To find out if boxed wine belongs in the kitchen, we tasted an array of boxed varietals ranging in price from $12.99 to $19.99 for three- or five-liter boxes, including Shiraz, Merlot, and Burgundy. As a control, we included a $10 bottle of the Cotes du Rhone we often use in the test kitchen for cooking. Sampled fresh out of the box, some of the wines did not impress, tasting sweet, simple, and sangria-like. But others were quite good, and tasters actually preferred them to the bottled wine. For the next test, we used each of the wines in our Modern Coq au Vin (page 19) and a red wine pan sauce. To our surprise, all of the sauces-even those made with the wines we didn't like straight from the box-were fine.

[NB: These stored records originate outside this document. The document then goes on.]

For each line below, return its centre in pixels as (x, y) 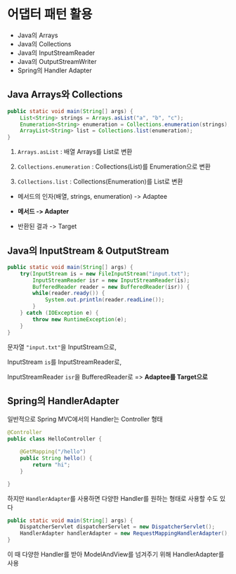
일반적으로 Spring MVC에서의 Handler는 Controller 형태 (85, 419)
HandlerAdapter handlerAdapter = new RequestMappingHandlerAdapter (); (125, 534)
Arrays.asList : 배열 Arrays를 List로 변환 (75, 152)
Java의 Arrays (38, 35)
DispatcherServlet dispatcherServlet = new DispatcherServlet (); (118, 527)
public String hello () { (56, 458)
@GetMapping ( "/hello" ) (53, 452)
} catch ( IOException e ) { (59, 313)
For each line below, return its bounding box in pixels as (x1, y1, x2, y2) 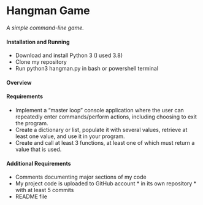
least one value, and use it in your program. (15, 133, 125, 140)
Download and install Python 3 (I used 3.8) (15, 52, 123, 59)
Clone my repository (15, 58, 67, 66)
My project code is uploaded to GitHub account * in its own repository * (15, 180, 197, 187)
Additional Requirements (6, 160, 72, 167)
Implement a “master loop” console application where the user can (15, 106, 184, 114)
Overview (6, 79, 32, 86)
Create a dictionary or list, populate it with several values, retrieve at (15, 126, 188, 133)
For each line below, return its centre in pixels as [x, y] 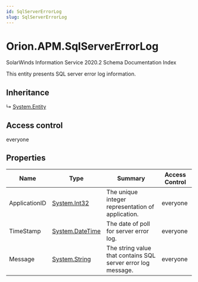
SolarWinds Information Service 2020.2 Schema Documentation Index [91, 63]
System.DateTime [77, 231]
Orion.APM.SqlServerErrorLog [82, 46]
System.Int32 [71, 203]
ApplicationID [28, 203]
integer [116, 199]
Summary [131, 178]
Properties [26, 158]
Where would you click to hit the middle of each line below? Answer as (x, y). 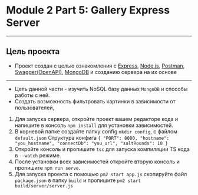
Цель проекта (33, 51)
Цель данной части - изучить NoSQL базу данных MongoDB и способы (101, 89)
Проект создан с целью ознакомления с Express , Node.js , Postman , (100, 66)
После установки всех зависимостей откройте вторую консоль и (97, 162)
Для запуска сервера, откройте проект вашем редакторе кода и (96, 119)
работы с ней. (32, 95)
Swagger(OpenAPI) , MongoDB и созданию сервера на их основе (96, 72)
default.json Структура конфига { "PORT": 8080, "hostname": (92, 137)
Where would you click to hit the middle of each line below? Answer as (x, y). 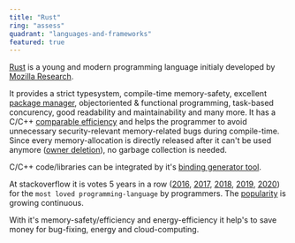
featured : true (37, 42)
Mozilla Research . (42, 77)
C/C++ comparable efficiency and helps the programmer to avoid (128, 122)
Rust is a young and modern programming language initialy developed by (142, 67)
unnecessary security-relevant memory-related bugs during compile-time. (144, 131)
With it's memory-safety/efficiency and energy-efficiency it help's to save (143, 220)
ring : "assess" (37, 26)
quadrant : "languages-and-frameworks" (80, 34)
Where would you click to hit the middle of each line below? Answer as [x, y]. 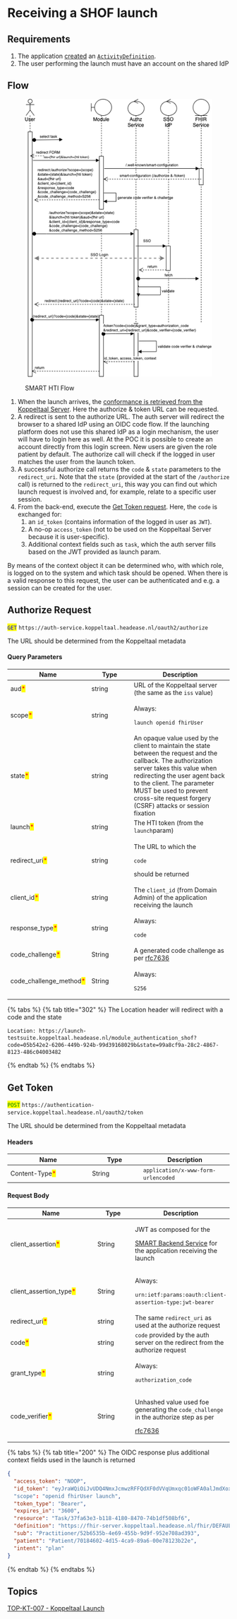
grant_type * [28, 1372]
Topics [23, 1591]
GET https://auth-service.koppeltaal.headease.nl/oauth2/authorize [108, 628]
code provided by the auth [172, 1335]
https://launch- [62, 1031]
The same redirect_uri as [173, 1317]
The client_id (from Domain [175, 890]
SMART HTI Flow [50, 388]
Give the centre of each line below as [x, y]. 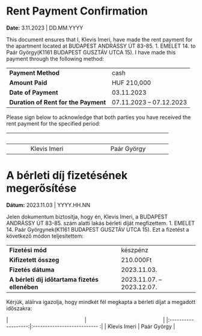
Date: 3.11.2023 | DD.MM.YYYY [45, 28]
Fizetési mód [28, 250]
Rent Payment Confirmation [77, 11]
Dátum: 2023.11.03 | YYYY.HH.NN [48, 205]
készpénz [135, 250]
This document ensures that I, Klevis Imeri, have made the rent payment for [99, 39]
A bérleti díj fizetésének [67, 176]
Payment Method [35, 72]
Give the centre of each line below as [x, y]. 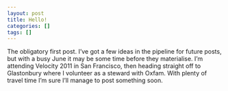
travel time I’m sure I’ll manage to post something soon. [85, 80]
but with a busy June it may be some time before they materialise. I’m [105, 59]
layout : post [26, 13]
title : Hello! [27, 20]
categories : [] [29, 26]
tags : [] [20, 32]
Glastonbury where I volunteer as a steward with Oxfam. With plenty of [107, 73]
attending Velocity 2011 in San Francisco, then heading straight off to [104, 66]
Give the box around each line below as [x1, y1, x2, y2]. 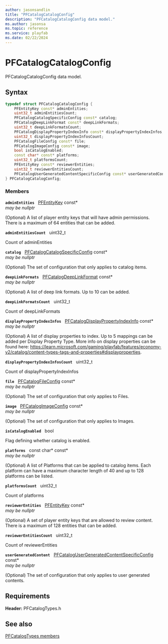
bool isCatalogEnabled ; [14, 148, 64, 153]
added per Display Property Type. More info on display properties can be [5, 338, 156, 344]
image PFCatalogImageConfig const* [5, 403, 83, 409]
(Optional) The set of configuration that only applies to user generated [5, 572, 150, 578]
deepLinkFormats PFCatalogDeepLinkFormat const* [5, 274, 113, 280]
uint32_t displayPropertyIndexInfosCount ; [14, 134, 104, 139]
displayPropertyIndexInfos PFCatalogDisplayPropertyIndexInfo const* [5, 318, 153, 324]
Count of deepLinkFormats [5, 308, 60, 314]
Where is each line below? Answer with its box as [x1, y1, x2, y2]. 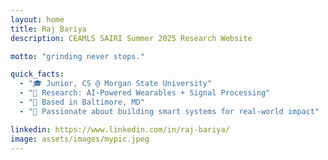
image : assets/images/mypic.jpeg [10, 134, 150, 144]
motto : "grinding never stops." [10, 51, 145, 61]
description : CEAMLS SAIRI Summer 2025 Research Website [10, 33, 253, 43]
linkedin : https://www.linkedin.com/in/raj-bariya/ [10, 124, 230, 135]
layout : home [10, 14, 65, 25]
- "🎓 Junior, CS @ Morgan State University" [19, 79, 213, 89]
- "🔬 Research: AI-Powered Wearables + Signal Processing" [19, 88, 271, 98]
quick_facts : [10, 69, 65, 80]
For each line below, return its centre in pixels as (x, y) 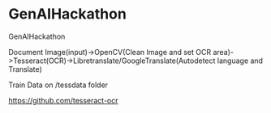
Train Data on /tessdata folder (58, 85)
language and (240, 61)
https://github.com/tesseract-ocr (64, 100)
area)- (223, 52)
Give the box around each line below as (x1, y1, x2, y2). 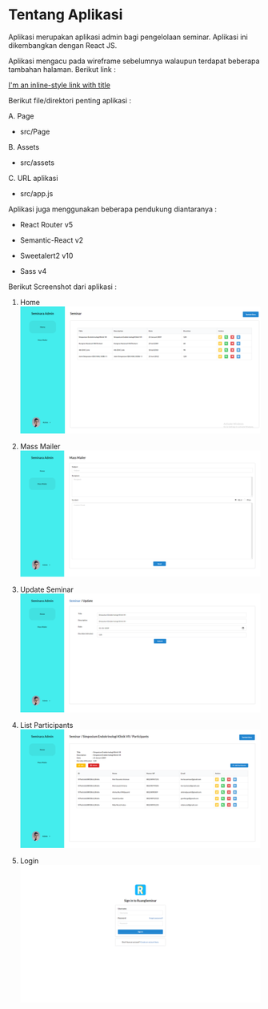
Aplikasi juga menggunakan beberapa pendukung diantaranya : (8, 204, 218, 214)
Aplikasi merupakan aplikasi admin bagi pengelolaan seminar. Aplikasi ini (8, 32, 248, 42)
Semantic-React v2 (19, 235, 84, 245)
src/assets (19, 158, 54, 167)
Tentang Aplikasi (8, 6, 123, 24)
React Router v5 (19, 219, 74, 229)
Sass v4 (19, 266, 47, 275)
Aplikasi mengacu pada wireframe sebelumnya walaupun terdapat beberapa (8, 56, 260, 66)
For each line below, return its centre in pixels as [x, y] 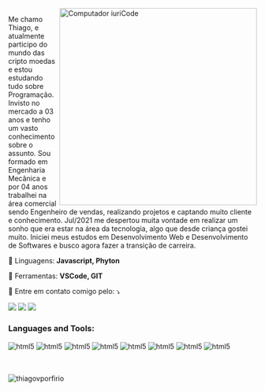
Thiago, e [24, 28]
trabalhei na [28, 195]
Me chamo [26, 19]
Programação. [31, 95]
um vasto [23, 128]
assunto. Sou [30, 153]
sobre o [21, 145]
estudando [26, 78]
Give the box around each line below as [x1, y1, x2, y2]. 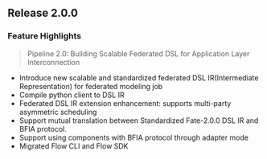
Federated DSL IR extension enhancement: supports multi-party [18, 98, 232, 108]
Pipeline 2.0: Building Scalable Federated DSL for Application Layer [27, 48, 250, 59]
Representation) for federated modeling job [18, 81, 163, 91]
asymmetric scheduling [18, 107, 97, 116]
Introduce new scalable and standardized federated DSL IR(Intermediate [18, 72, 259, 83]
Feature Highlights [7, 31, 82, 42]
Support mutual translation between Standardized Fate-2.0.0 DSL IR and [18, 116, 259, 125]
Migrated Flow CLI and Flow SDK [18, 141, 129, 151]
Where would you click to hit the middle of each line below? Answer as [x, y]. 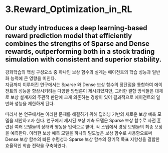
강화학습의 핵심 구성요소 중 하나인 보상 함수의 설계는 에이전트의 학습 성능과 [78, 72]
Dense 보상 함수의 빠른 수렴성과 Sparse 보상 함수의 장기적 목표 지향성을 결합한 [82, 139]
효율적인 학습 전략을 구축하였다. [36, 145]
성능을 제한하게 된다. [35, 103]
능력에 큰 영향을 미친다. [33, 78]
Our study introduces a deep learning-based [76, 28]
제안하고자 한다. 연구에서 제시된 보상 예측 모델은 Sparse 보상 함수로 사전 [85, 120]
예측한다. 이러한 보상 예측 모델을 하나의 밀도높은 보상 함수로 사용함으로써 [81, 133]
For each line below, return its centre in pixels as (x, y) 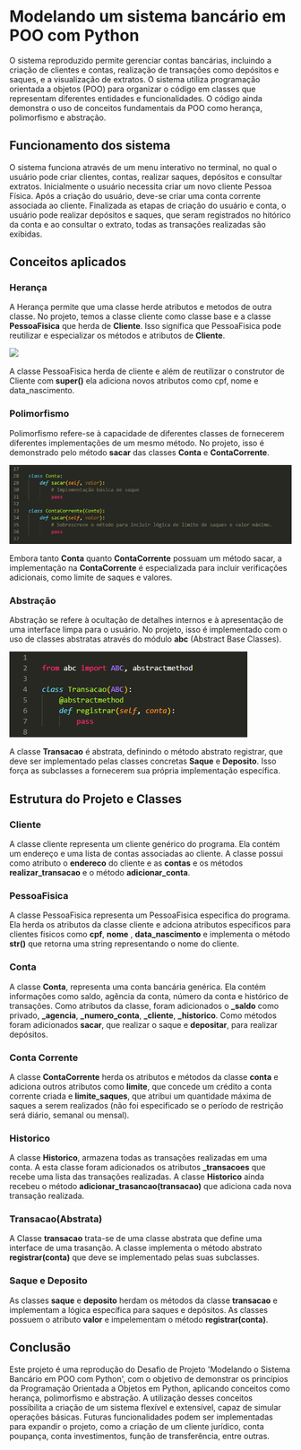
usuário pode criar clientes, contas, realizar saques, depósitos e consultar (146, 177)
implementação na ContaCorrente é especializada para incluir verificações (148, 568)
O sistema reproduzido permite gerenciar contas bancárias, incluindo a (140, 60)
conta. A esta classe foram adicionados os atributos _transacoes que (138, 1168)
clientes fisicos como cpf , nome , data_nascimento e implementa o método (150, 935)
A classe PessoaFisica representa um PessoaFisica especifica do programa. (150, 915)
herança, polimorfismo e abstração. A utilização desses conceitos (131, 1398)
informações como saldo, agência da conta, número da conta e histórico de (149, 996)
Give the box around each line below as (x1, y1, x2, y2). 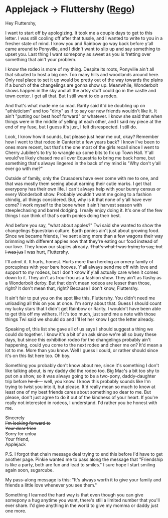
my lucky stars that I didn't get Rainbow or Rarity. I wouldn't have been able (5, 305, 161, 311)
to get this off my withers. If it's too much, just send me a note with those (5, 311, 156, 317)
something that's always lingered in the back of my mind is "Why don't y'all (5, 160, 161, 166)
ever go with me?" (5, 165, 43, 171)
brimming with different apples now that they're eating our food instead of (5, 238, 158, 244)
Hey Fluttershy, (5, 20, 37, 26)
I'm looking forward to (5, 420, 51, 426)
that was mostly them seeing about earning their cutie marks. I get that (5, 181, 151, 187)
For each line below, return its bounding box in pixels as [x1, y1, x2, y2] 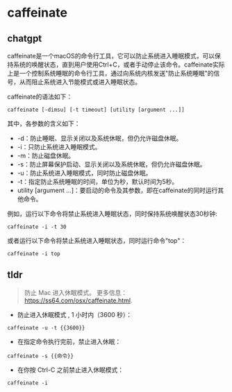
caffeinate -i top [7, 250, 60, 257]
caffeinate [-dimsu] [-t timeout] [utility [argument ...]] [7, 106, 185, 113]
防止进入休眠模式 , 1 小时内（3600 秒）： [17, 310, 133, 318]
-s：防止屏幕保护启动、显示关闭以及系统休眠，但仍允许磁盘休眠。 [17, 160, 206, 168]
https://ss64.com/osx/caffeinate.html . [24, 296, 133, 305]
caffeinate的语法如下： [7, 92, 73, 101]
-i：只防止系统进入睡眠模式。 [17, 143, 101, 151]
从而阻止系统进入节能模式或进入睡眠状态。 [19, 78, 141, 86]
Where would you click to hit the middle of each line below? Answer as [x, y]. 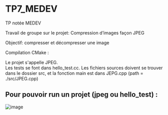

After the bottles and boxes had been open for two weeks, we tasted them in pan sauce again. As expected, the recorked bottle of Cìtes du Rhìne had skunked, depreciating to a flat, alcohol-flavored sourness, but the boxed wines were still going strong. Even at a full seven weeks, the unrefrigerated boxed wines were fine for cooking.
How do boxed wines stay fresh for so long? An airtight, bladder-like plastic sac collapses as wine is removed (the box is there only for stackability and portability), making the wine less susceptible to oxidation. Price is another plus: Those we tested cost the equivalent of $2 to $5 a bottle.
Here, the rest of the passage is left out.